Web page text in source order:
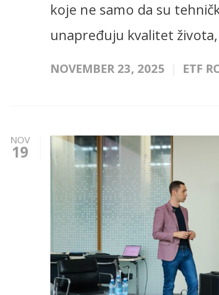
koje ne samo da su
unapređuju kvalitet
NOVEMBER 23, 2025 ETF
NOV
19
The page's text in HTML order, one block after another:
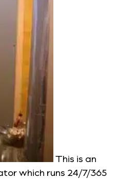
This is an
which runs 24/7/365
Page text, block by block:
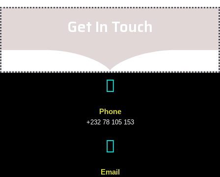
Get In Touch
Phone
+232 78 105 153
Email
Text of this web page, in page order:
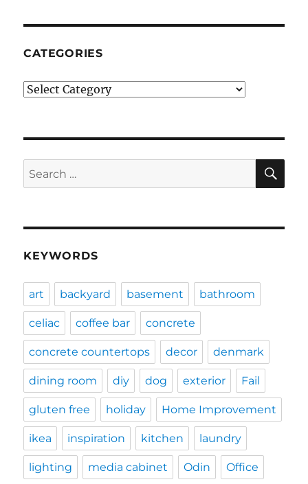
CATEGORIES
Categories
Search
for:
KEYWORDS
art backyard basement bathroom
celiac coffee bar concrete
concrete countertops decor denmark
dining room diy dog exterior Fail
gluten free holiday Home Improvement
ikea inspiration kitchen laundry
lighting media cabinet Odin Office
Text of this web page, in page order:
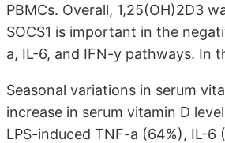
PBMCs. Overall, 1,25(OH)2D3
SOCS1 is important in the
a, IL-6, and IFN-y pathways. In
Seasonal variations in serum
increase in serum vitamin D
LPS-induced TNF-a (64%), IL-6
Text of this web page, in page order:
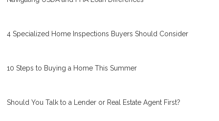
4 Specialized Home Inspections Buyers Should Consider
10 Steps to Buying a Home This Summer
Should You Talk to a Lender or Real Estate Agent First?
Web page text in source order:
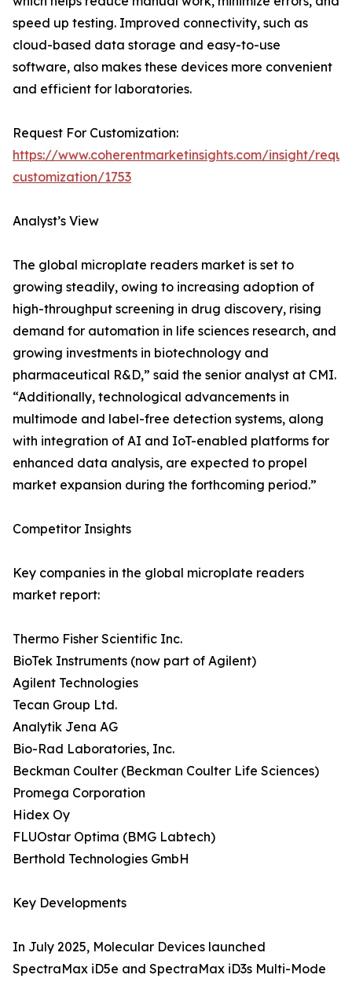
speed up testing. Improved connectivity, such as
cloud-based data storage and easy-to-use
software, also makes these devices more convenient
and efficient for laboratories.
Request For Customization:
https://www.coherentmarketinsights.com/insight/
customization/1753
Analyst’s View
The global microplate readers market is set to
growing steadily, owing to increasing adoption of
high-throughput screening in drug discovery, rising
demand for automation in life sciences research, and
growing investments in biotechnology and
pharmaceutical R&D,” said the senior analyst at CMI.
“Additionally, technological advancements in
multimode and label-free detection systems, along
with integration of AI and IoT-enabled platforms for
enhanced data analysis, are expected to propel
market expansion during the forthcoming period.”
Competitor Insights
Key companies in the global microplate readers
market report:
Thermo Fisher Scientific Inc.
BioTek Instruments (now part of Agilent)
Agilent Technologies
Tecan Group Ltd.
Analytik Jena AG
Bio-Rad Laboratories, Inc.
Beckman Coulter (Beckman Coulter Life Sciences)
Promega Corporation
Hidex Oy
FLUOstar Optima (BMG Labtech)
Berthold Technologies GmbH
Key Developments
In July 2025, Molecular Devices launched
SpectraMax iD5e and SpectraMax iD3s Multi-Mode
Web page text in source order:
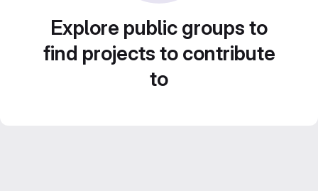
Explore public groups to
find projects to contribute
to
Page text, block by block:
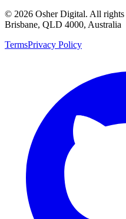
© 2026 Osher Digital. All rights
Brisbane, QLD 4000, Australia
TermsPrivacy Policy
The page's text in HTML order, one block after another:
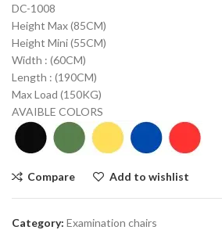
DC-1008
Height Max (85CM)
Height Mini (55CM)
Width : (60CM)
Length : (190CM)
Max Load (150KG)
AVAIBLE COLORS
Compare Add to wishlist
Category: Examination chairs

◇ ◇ ◇ ◇

_Your assignment_: Images stay out; the entries above are to be printed exactly.

_Response to this task_:
Web page text in source order:
koje ne samo da su
unapređuju kvalitet
NOVEMBER 23, 2025 ETF
NOV
19
The page's text in HTML order, one block after another:
This is an
which runs 24/7/365
Page text, block by block:
Get In Touch
Phone
+232 78 105 153
Email
Text of this web page, in page order:
CATEGORIES
Categories
Search
for:
KEYWORDS
art backyard basement bathroom
celiac coffee bar concrete
concrete countertops decor denmark
dining room diy dog exterior Fail
gluten free holiday Home Improvement
ikea inspiration kitchen laundry
lighting media cabinet Odin Office
Text of this web page, in page order:
PBMCs. Overall, 1,25(OH)2D3
SOCS1 is important in the
a, IL-6, and IFN-y pathways. In
Seasonal variations in serum
increase in serum vitamin D
LPS-induced TNF-a (64%), IL-6
Text of this web page, in page order:
4 Specialized Home Inspections Buyers Should Consider
10 Steps to Buying a Home This Summer
Should You Talk to a Lender or Real Estate Agent First?
Web page text in source order:
speed up testing. Improved connectivity, such as
cloud-based data storage and easy-to-use
software, also makes these devices more convenient
and efficient for laboratories.
Request For Customization:
https://www.coherentmarketinsights.com/insight/
customization/1753
Analyst’s View
The global microplate readers market is set to
growing steadily, owing to increasing adoption of
high-throughput screening in drug discovery, rising
demand for automation in life sciences research, and
growing investments in biotechnology and
pharmaceutical R&D,” said the senior analyst at CMI.
“Additionally, technological advancements in
multimode and label-free detection systems, along
with integration of AI and IoT-enabled platforms for
enhanced data analysis, are expected to propel
market expansion during the forthcoming period.”
Competitor Insights
Key companies in the global microplate readers
market report:
Thermo Fisher Scientific Inc.
BioTek Instruments (now part of Agilent)
Agilent Technologies
Tecan Group Ltd.
Analytik Jena AG
Bio-Rad Laboratories, Inc.
Beckman Coulter (Beckman Coulter Life Sciences)
Promega Corporation
Hidex Oy
FLUOstar Optima (BMG Labtech)
Berthold Technologies GmbH
Key Developments
In July 2025, Molecular Devices launched
SpectraMax iD5e and SpectraMax iD3s Multi-Mode
Web page text in source order:
Explore public groups to
find projects to contribute
to
Page text, block by block:
© 2026 Osher Digital. All rights
Brisbane, QLD 4000, Australia
TermsPrivacy Policy
The page's text in HTML order, one block after another:
DC-1008
Height Max (85CM)
Height Mini (55CM)
Width : (60CM)
Length : (190CM)
Max Load (150KG)
AVAIBLE COLORS
Compare Add to wishlist
Category: Examination chairs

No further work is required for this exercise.